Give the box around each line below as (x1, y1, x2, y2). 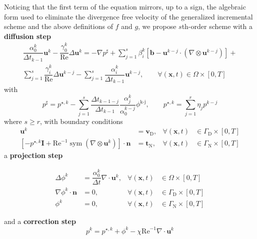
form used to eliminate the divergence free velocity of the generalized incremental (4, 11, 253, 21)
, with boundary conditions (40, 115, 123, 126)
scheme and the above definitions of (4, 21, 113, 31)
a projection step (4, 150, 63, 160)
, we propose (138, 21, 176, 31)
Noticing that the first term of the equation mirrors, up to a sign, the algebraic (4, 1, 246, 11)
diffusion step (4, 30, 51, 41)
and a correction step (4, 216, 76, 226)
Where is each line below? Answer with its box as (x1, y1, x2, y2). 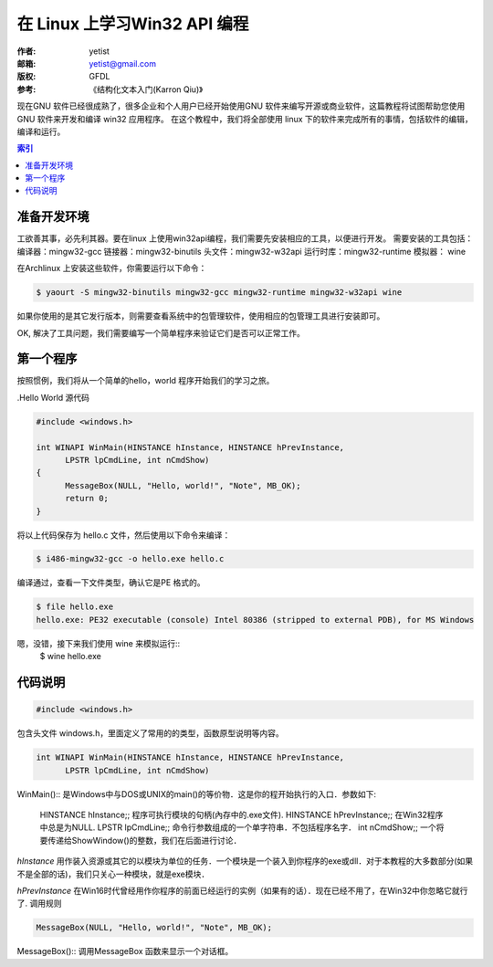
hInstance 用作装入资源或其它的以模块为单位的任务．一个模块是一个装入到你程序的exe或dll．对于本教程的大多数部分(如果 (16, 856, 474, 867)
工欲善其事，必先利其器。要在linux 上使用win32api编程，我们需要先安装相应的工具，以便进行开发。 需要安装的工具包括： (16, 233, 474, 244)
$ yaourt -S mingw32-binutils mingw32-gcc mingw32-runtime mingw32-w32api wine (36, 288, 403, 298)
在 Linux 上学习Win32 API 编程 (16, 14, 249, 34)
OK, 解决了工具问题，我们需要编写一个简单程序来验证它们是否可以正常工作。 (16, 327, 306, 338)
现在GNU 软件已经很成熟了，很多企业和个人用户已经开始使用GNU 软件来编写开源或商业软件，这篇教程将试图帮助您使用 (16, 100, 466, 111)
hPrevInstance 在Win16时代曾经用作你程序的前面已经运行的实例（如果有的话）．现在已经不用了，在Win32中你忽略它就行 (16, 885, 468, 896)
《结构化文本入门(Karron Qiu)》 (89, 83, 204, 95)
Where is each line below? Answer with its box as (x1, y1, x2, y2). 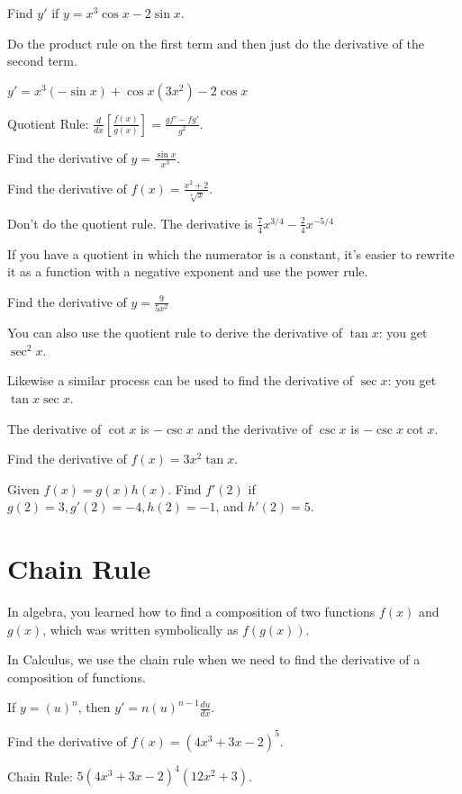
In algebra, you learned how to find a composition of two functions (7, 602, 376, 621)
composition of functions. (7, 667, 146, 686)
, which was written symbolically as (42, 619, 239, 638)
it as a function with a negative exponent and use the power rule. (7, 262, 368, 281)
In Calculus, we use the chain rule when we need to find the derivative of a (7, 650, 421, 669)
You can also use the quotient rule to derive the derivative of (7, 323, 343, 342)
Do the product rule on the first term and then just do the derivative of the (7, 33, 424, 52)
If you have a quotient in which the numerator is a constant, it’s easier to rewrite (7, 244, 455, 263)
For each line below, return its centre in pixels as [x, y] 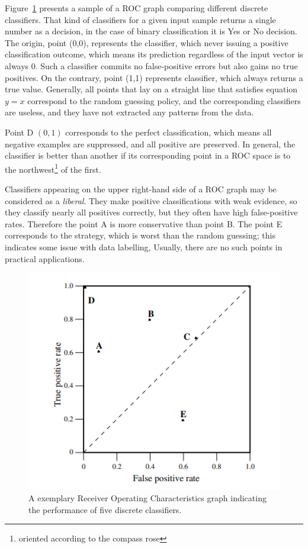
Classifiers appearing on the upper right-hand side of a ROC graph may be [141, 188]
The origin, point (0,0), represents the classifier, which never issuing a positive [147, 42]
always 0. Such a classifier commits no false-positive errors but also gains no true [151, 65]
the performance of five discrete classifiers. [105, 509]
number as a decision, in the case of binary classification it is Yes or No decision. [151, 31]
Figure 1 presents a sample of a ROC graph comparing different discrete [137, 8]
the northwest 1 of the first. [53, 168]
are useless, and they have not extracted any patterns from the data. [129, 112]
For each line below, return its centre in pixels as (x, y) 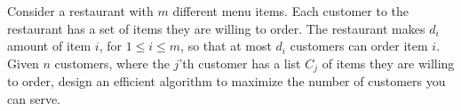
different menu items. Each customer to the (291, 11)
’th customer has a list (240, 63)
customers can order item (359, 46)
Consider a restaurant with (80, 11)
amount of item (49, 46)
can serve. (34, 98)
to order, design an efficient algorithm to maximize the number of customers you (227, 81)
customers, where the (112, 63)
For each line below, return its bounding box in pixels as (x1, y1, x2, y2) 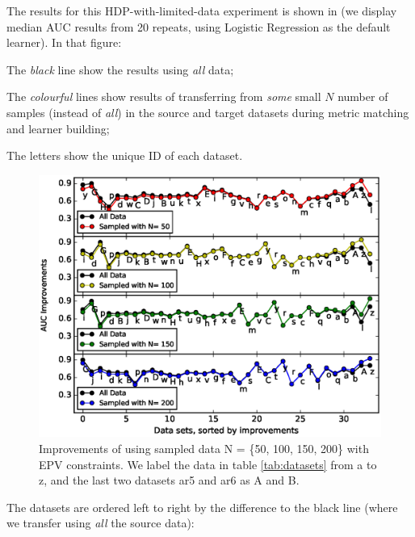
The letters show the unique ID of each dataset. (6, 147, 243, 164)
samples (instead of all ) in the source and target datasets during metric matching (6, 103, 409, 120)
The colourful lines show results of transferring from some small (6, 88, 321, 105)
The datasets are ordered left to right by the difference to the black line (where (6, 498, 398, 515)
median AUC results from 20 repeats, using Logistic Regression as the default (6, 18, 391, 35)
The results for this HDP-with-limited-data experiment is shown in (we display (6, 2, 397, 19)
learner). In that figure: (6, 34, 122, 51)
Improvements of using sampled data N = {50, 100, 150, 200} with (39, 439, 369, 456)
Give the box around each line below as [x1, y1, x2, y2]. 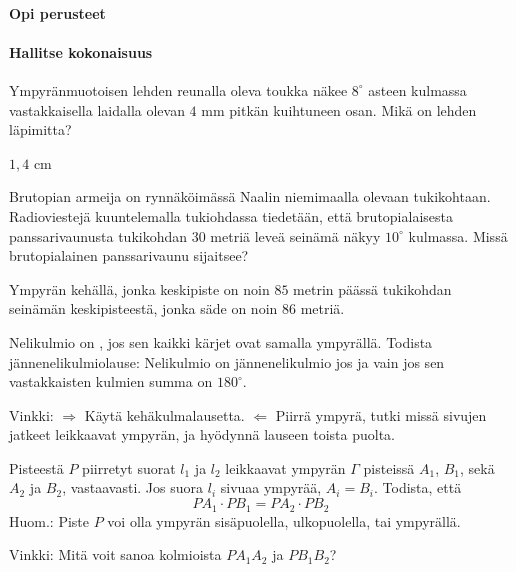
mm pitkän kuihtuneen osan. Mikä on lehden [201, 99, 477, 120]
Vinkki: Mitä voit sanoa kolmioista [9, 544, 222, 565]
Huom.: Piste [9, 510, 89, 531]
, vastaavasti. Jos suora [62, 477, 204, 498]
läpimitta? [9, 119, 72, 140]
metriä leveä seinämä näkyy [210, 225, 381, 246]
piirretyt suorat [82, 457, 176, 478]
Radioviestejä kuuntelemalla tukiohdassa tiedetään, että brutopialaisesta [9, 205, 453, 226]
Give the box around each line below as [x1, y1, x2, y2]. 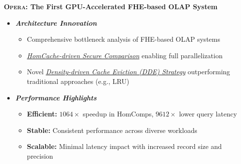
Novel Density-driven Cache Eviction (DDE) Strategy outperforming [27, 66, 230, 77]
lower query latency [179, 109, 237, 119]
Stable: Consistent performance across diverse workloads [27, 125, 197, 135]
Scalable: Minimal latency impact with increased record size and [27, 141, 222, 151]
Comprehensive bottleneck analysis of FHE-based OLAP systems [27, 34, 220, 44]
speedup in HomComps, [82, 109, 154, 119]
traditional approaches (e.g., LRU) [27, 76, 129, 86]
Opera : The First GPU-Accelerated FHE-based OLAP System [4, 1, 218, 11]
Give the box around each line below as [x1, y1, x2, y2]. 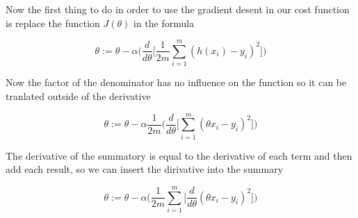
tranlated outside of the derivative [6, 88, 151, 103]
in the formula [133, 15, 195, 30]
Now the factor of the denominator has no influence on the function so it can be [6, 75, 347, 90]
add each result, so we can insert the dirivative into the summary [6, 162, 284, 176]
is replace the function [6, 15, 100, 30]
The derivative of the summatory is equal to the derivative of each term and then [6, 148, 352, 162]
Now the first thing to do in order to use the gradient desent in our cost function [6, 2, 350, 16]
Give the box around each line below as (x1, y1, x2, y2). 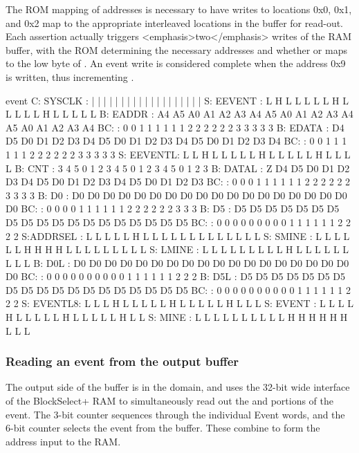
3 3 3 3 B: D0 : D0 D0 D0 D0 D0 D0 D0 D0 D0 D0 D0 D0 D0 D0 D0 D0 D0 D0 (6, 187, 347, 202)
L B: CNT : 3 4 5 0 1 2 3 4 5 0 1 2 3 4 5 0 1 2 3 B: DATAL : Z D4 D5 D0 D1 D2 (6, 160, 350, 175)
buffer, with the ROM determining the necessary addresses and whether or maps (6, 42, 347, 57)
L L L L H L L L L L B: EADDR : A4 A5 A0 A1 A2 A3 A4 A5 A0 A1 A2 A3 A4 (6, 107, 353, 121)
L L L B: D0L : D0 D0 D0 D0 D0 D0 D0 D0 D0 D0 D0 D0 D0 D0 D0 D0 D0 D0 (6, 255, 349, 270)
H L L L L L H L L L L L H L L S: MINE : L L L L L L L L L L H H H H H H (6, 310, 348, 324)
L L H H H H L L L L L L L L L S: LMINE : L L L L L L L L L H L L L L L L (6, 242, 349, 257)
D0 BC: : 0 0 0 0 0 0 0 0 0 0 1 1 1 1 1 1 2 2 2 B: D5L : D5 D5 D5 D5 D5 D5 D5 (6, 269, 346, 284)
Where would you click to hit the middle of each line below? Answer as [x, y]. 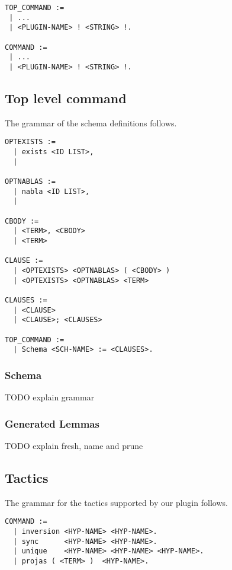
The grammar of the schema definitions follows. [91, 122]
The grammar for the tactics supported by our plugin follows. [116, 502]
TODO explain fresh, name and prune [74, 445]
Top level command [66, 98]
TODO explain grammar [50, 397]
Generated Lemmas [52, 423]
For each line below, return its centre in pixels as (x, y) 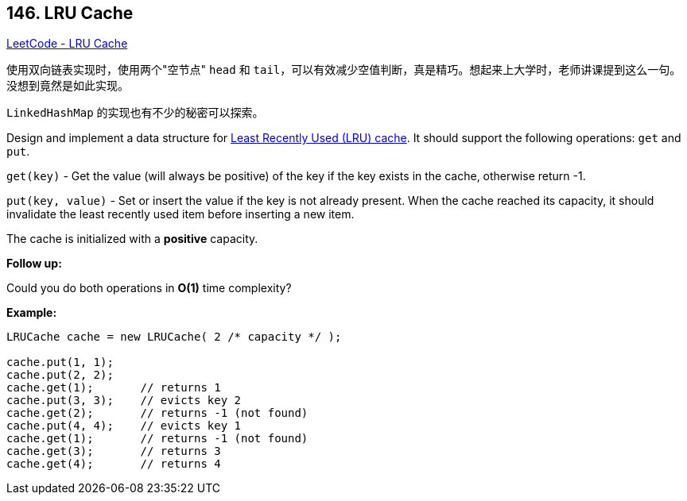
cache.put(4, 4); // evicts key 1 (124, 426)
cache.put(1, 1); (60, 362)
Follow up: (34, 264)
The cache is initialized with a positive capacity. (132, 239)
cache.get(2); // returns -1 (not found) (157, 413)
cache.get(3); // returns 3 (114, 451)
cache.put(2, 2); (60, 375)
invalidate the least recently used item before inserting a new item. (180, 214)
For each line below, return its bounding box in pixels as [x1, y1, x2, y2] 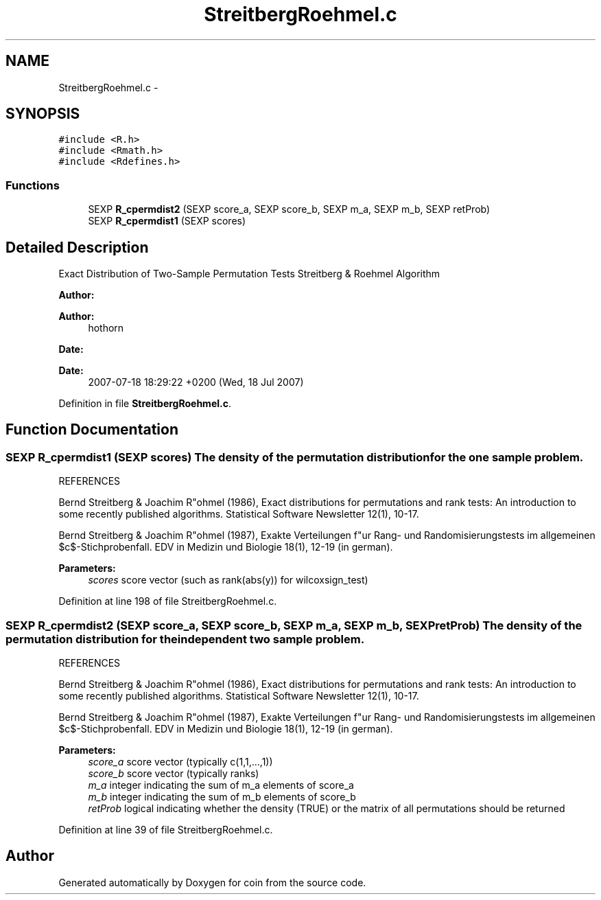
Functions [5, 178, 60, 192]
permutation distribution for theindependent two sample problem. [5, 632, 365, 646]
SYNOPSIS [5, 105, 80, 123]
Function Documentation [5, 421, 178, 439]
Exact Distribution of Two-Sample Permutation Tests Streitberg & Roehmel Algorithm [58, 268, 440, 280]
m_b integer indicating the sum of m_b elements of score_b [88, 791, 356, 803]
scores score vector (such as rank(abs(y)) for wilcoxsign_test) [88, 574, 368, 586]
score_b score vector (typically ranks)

> _Work to complete_
Leave the pictures aside. Set down exactly the lines from the one with "cache.get(3); // returns 3 (114, 451)" through the final line of the listing above.

> _Response to this task_
cache.get(3); // returns 3 (114, 451)
cache.put(2, 2); (60, 375)
invalidate the least recently used item before inserting a new item. (180, 214)
For each line below, return its bounding box in pixels as [x1, y1, x2, y2] 
Functions [5, 178, 60, 192]
permutation distribution for theindependent two sample problem. [5, 632, 365, 646]
SYNOPSIS [5, 105, 80, 123]
Function Documentation [5, 421, 178, 439]
Exact Distribution of Two-Sample Permutation Tests Streitberg & Roehmel Algorithm [58, 268, 440, 280]
m_b integer indicating the sum of m_b elements of score_b [88, 791, 356, 803]
scores score vector (such as rank(abs(y)) for wilcoxsign_test) [88, 574, 368, 586]
score_b score vector (typically ranks)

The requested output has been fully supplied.